A FRANCESCO VETTORI IN ROMA.


Magnifice Orator mihi plurimum honorande.


IO nel mezzo di tutte le mia felicità non ebbi mai cosa che mi dilettassi tanto quanto e ragionamenti vostri, perchè da quelli sempre imparavo qualche cosa; pensate adunque, trovandomi ora discosto da ogni altro bene, quanto mi sia stata grata la lettera vostra, alla quale non manca altro che la vostra presenzia et il suono della viva voce; e mentre la ho letta, che la ho letta più volte, ho sempre sdimenticato le infelici condizioni mia, e parmi essere ritornato in quelli maneggi, dove io ho invano tante fatiche durate e speso tanto tempo. E benchè io sia votato non pensare più a cose di stato nè ragionarne, come ne fa fede l’essere io venuto in villa, et avere fuggito la conversazione, nondimanco, per rispondere alle domande vostre, io sono forzato rompere ogni voto, perchè io credo essere più obbligato alla antica amicizia tengo con voi, che ad alcuno altro obbligo io avessi fatto ad alcuna persona; massime facendomi voi tanto onore, quanto nel fine di questa lettera mi fate, che, a dirvi la verità, io ne ho preso un poco di vanagloria, sendo vero quod non parum sit laudari a laudato viro.
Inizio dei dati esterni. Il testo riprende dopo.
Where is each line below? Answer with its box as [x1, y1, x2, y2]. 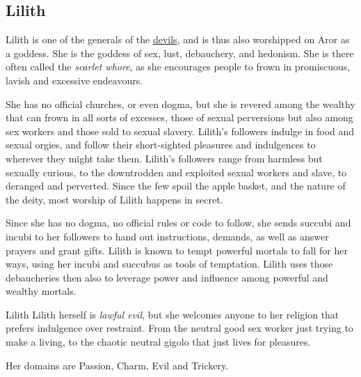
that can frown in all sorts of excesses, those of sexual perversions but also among [6, 110, 353, 125]
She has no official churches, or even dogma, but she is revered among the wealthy [6, 96, 355, 111]
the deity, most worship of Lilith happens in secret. [6, 192, 223, 206]
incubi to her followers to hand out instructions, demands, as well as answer [6, 229, 329, 243]
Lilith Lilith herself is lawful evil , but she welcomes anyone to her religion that [6, 307, 339, 321]
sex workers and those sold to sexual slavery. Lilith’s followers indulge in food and [6, 123, 355, 138]
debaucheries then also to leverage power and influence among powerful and [6, 270, 328, 284]
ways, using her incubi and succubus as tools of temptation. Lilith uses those [6, 256, 333, 271]
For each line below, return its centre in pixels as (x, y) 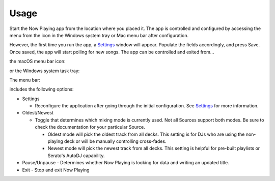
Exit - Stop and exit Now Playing (56, 170)
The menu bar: (25, 80)
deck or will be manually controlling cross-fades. (115, 141)
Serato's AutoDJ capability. (76, 156)
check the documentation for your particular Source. (90, 127)
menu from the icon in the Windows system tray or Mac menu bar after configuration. (99, 35)
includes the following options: (42, 89)
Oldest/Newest (38, 113)

Dubito bene che le cose mie non vi abbino a parere dell’antico sapore, del che voglio mi scusi lo avere col pensiero in tutto queste pratiche abbandonate, et appresso non ne intendere delle cose che corrono alcuno particolare. E voi sapete come le cose si possono bene indicare al buio, e massime queste; pure ciò che io vi dirò sarà o fondato sopra ’l fondamento del discorso vostro, o in su’ presupposti miei, e quali se fieno falsi voglio me ne scusi la preallegata cagione.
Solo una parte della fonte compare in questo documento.